Over the weekend I went to a celebration of life for a member of my wife Debi’s “adopted” family (Debi has known them for almost 40 years and lived with them for a time in her teens). This was for a lady who lived life fully from all accounts and pretty much lived each day for that day.
The gathering was unique, we sat on hay bales along a lazy creek in a dusty desert horse ranch, birds being birds, horses being horses and kids being kids. Even though there was sadness, there was life going on and a feeling by all that this is what Lynn would have wanted. Prayers were spoken, memories shared, the riderless horse of US Cavalry fame was led by and her art was displayed. Afterwards the family (and adoptees, and there were a bunch!) all adjourned to the family home nearby for what was really a family reunion. Some, like nephew Mark and clan, had traveled from Pennsylvania or like niece Jenny and her husband and daughter, from Los Angeles to be with 4 generations of family. Pictures were taken, stories told and the healing began.
Another unique occurrence was the family dinner afterwards. Lynn worked at a small local casino (this all took place in the semi-hinterlands of Nevada) as a shift supervisor and was loved and respected by all there. To honor her, the casino treated the clan to a private buffet. Unfortunately there was a power outage (major wind event in fire parlance), and the food selection was odd to say the least (tasty but odd. With the exception of the salad bar, it very much resembled the hor dourves selection at a Chamber of Commerce mixer!) but their heart was in the right place and it gave the family more time to socializie and took some weight off of her sister who was organizing all this. It also was as unique as Lynn was and will provide for some smiles when enough time has passed.
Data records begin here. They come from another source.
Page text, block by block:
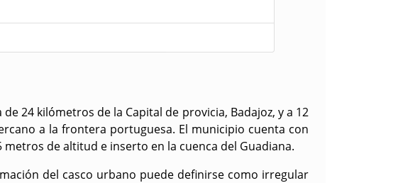
24 kilómetros de la Capital de provicia, Badajoz, y a 12
a la frontera portuguesa. El municipio cuenta con
de altitud e inserto en la cuenca del Guadiana.
del casco urbano puede definirse como irregular
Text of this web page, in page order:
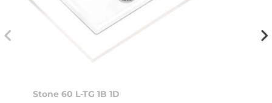
Stone 60 L-TG 1B 1D
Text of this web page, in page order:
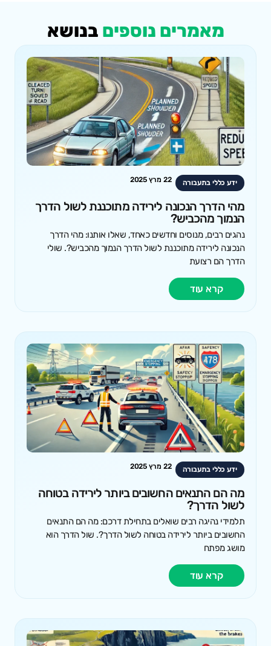
מאמרים נוספים בנושא
ידע כללי בתעבורה 22 מרץ 2025
מהי הדרך הנכונה לירידה מתוכננת לשול הדרך
הנמוך מהכביש?
נהגים רבים, מנוסים וחדשים כאחד, שאלו אותנו: מהי הדרך
הנכונה לירידה מתוכננת לשול הדרך הנמוך מהכביש?. שולי
הדרך הם רצועת
קרא עוד
ידע כללי בתעבורה 22 מרץ 2025
מה הם התנאים החשובים ביותר לירידה בטוחה
לשול הדרך?
תלמידי נהיגה רבים שואלים בתחילת דרכם: מה הם התנאים
החשובים ביותר לירידה בטוחה לשול הדרך?. שול הדרך הוא
מושג מפתח
קרא עוד

The main point of this post however was the poem read during the ceremony. It’s called “How Do You Live Your Dash” or simply “The Dash. It’s either by Cindy Fisher or Linda Ellis (you ladies fight it out, I’m just the messenger) and it goes like this:
I read of a man who stood to speak
at the funeral of a friend
He referred to the dates on her tombstone
from the beginning to the end
He noted that first came the date of her birth
and spoke the following date with tears,
But he said what mattered most of all
was “the dash” between those years
For that dash represents all the time
that she spent alive on earth.
And now only those who loved her
Know what that little line is worth.
For it matters not how much we own;
the cars, the house, the cash,
what matters is how we live and love
and how we spend our dash.
So think about this long and hard.
Are there things you’d like to change?
For you never know how much time is left,
that can still be rearranged.
If we could just slow down enough
to consider what’s true and real
and always try to understand
the way other people feel.
And be less quick to anger,
and show appreciation more
and love the people in our lives
like we’ve never loved before.
If we treat each other with respect,
and more often wear a smile
Remembering that this special dash
Might only last a little while.
So, when your eulogy is being read
with your life’s actions to rehash
would you be proud of the things they say
about how you spent your dash”
What more can be said? What will they say about you when your time comes? I like to think that I haven’t done too bad. How about you, how have you lived your dash?